WARNING:root:No normalization for BCUT2D_MWHI
WARNING:root:No normalization for BCUT2D_MWLOW
WARNING:root:No normalization for BCUT2D_CHGHI
WARNING:root:No normalization for BCUT2D_CHGLO
WARNING:root:No normalization for BCUT2D_LOGPHI
WARNING:root:No normalization for BCUT2D_LOGPLOW
WARNING:root:No normalization for BCUT2D_MRHI
WARNING:root:No normalization for BCUT2D_MRLOW

np.random.seed(5)

sns.set(rc={'figure.figsize': (16, 16)})
sns.set_style('whitegrid')
sns.set_context('paper',font_scale=1.5)

Load Data

Let's load the dataset without outliers from the last post.

data = pd.read_csv('../_data/water_solubility_nooutliers.csv')

data.head()

Featurization

In this dataset 17 features were already calculated for each molecule. These features include a range of physichochemical properties (e.g. MolWt, MolLogP and MolMR), atomic counts (e.g. HeavyAtomCount, NumHDonors and Acceptors) and more abstract topological descriptors (e.g.
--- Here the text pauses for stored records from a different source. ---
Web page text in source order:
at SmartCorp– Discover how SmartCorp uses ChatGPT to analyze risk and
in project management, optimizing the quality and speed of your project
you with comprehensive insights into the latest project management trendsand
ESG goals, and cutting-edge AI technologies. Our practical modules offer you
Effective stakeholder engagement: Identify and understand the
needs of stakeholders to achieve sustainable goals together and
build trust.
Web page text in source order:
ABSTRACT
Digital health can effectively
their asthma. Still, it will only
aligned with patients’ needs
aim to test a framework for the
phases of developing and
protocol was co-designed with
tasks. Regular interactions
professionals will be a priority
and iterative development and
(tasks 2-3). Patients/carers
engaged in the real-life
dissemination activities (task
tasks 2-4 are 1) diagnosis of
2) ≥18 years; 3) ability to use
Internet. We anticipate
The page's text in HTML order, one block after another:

BalabanJ, BertzCT).

descriptors = ['MolWt', 'MolLogP', 'MolMR', 'HeavyAtomCount',
       'NumHAcceptors', 'NumHDonors', 'NumHeteroatoms', 'NumRotatableBonds',
       'NumValenceElectrons', 'NumAromaticRings', 'NumSaturatedRings',
       'NumAliphaticRings', 'RingCount', 'TPSA', 'LabuteASA', 'BalabanJ',
       'BertzCT']

var =  ['Solubility']+ descriptors

print(len(descriptors))

17

We can check the correlation between each feature and solubility using seaborn's regplot:

nr_rows = 6
nr_cols = 3
target = 'Solubility'

Most features have a negative correlation with solubility. In fact, the available features reflect more or less the size/complexity of the molecule (e.g. MolWt, RingCount, MolMR) and it's capacity to make inter and intramolecular interactions (e.g., NumValenceElectrons, NumHAcceptors, NumHDonors, MolLogP), which are known to influence water solubility. For instance, bigger molecules tend to be less soluble in water (high MolMW and HeavyAtomCount); the same applies for very liphophilic (high MolLogP) molecules. On the other hand, more polar molecules, capable of making hydrogen bonds with water, are usually more soluble.
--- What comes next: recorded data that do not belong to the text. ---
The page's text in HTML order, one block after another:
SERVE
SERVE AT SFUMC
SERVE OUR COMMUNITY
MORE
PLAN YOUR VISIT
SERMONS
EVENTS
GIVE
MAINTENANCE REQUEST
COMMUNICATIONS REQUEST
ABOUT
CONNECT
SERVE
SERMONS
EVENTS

Based on this preliminary analysis we can start thinking which features to include when training a regression model. For instance, molecular weight and liphophilicity are the features most correlated with the target variable. These features have a strong influence in solubility as demonstrated experimentally and by theorical calculations. As the molecular size and liphophilicity grows, its much harder to dissolve a molecule in water because the solute needs to disrupt a great number interactions within solvent molecules and force its way into bulk water, which demands a great amount of energy. The influence of lipophilicity is so well known that its part of many predictive models, such as the famous ESOL (estimated solubility), which estimates water solubility based only on the molecular structure.
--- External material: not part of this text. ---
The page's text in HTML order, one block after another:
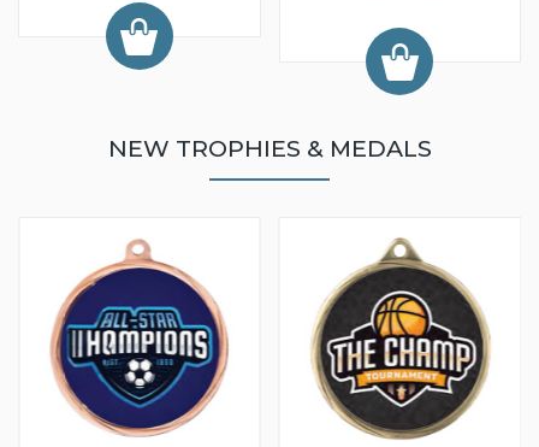
NEW TROPHIES & MEDALS

Back in the day (2003!) the author of ESOL didn't even use the robust machine learning algorithms we have today to derive the following equation:

$$logS_{w} = 0.16 - 0.63logP - 0.0062MolWt + 0.066Rot - -0.74AP$$

where $logS_{w}$ is the log of the water solubility, $logP$ is the lipophilicity, $MolWt$ is the molecular weight, $Rot$ is the number of rotatable bonds (e.g. single bonds) and $AP$ is the proportion of heavy atoms that are part of aromatic rings.

Understanding the features

Let's take a look at what those features mean.

1) LogP

The logP is the partition coefficient given by:

$$logP = \frac{C_{n-octanol}}{C_{water}}$$

where $C_{n-octanol}$ and $C_{water}$ are the solute concentration in n-octanol and water, respectively. Thus, higher logP means that a smaller concentration of the molecule is available in the water phase of a system, which makes it more lipophilic or hydrophobic.

2) Molecular weight

Molecular weight (MolWt) is simply the total mass of a mole) of a compound. The MolWt can be calculated by the summing the mass contribution of each atom in a molecule. For example, the molar weight of water is:

$$H_{2}O = 2H * (1.01 g/mol) + 1O * (16 g/mol) = 18.01 g/mol$$

3) Molar refractivity

Molar refractivity (MolMR) is the refractivity of a mole of a substance and is a measure of polarizability. It's given by the formula:

$$MolMR = \frac{n^{2}-1}{n^{2}+2}*\frac{MolWt}{d}$$

where $MolWt$ is the molar weight, $d$ is the density and $n$ is the refractivity index. The right hand side of the equation ($\frac{MolWt}{d}$) is the volume. Thus, the molar refractivity encodes the molecular volume and is a way to estimate the steric bulk.

4) Topological polar surface area (TPSA) and LabuteASA

TPSA: The polar surface area is the sum of the surfaces of polar atoms in a molecule, such as oxygen and nitrogen, and sometimes sulphur and its hydrogen. The total polar surface area is a useful feature to encode both the polarity and the hydrogen bonding capacity of a molecule.

LabuteASA: the accessible surface area (ASA) is the area of a molecule that is accessible to the solvent (e.g. water). The ASA is calculated by summing the surface area of each atom in a molecule. We can also think about ASA as the area a water molecule can touch as we roll it on the surface of the solute.

Figure 1. Representation of the polar surface area, showing the contributions of each polar atom in the molecule.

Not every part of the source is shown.